Individually, they are known as Carl Rath, Eldon Matlick, James Davis and Steve Balduff. Collectively, they are MidLife Crysis, a most unusual-and at OU, much appreciated-example of the pop-music subspecies known as the "cover band."
Like their copycat peers, MidLife Crysis take the stage and play other bands' hits-primarily, in their case, the rock-radio goldmine of songs recorded from 1964 to 1969. Unlike other groups of their kind, the MidLifes have had up to four Ph.D.s in their lineup at one time. They have billed themselves, with justification, as "The World's Most Educated Rock 'n' Roll Band."
Rath and Matlick, the band's co-founders and mainstays, are not exactly grizzled, tattooed veterans of the bar-band circuit.
Rath, the group's drummer, teaches bassoon as an associate professor in the School of Music. On the side, he plays bassoon with the Oklahoma City Philharmonic. That causes an occasional bit of confusion.
He says, "When people hear that I'm playing in a rock band, they say, 'You're playing bassoon-in a rock band?' "When not playing bass for the group, Matlick, too, serves as an associate professor, teaching French horn, and like Rath, plays that instrument in the Philharmonic. Also like Rath, the range of Matlick's interests has left people nonplussed from time to time.
"Even when I was in high school," Matlick says, "people at the record stores would look at me funny, because I'd buy a Pink Floyd album and also get the newest Los Angeles Philharmonic recording of Beethoven's Ninth."
What brought the two colleagues together as friends at the School of Music, back in the '80s, was a shared passion for '60s and '70s rock. Rath loved above all the Beatles catalog and the sunny sound of '60s radio pop, while Matlick best admired the Rolling Stones, acid rock, Memphis soul and Chicago blues.

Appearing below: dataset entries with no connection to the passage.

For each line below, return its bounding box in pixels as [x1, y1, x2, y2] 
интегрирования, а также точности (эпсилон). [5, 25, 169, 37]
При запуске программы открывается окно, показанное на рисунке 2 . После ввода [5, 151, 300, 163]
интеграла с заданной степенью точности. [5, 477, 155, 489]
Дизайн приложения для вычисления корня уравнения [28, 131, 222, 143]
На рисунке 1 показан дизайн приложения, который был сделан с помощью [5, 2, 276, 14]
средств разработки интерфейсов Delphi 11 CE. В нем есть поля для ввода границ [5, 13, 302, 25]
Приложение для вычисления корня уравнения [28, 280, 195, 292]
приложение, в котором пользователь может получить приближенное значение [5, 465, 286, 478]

MidLife Crysis was born in the mailroom at Holmberg Hall, circa 1990. Rath and Matlick had made the acquaintance of a newcomer to the School of Music, Ken Stephenson, a long-haired, ex-popular musician who had incorporated rock 'n' roll into his theory classes.
"The School of Music had this convocation that met once a week," Rath recalls. "Well, once we were kidding around, and I said, 'Why don't we become a rock band and play some tunes for our April Fools' convocation?' "
Matlick thought Rath had to be kidding, and Stephenson took the idea only half seriously. But the more the three colleagues talked, the more the idea seemed credible-credible enough that, within a few weeks, they had brought together keyboards (Stephenson), bass (Matlick) and drums (Rath), and worked up tidy performances of a dozen rock 'n' roll standards. All three sang.
The trio, known briefly as Flashback, did not play the convocation after all-at least, not that year. Instead, they serenaded a faculty party with the likes of Wilson Pickett's "Midnight Hour"-repeated three or four times, as fledgling bands are prone to do. At one point, the band even was asked by one L-7 attendee to "play softer," prompting a rebellious comeback from Rath: "This is rock 'n' roll. Go talk somewhere else."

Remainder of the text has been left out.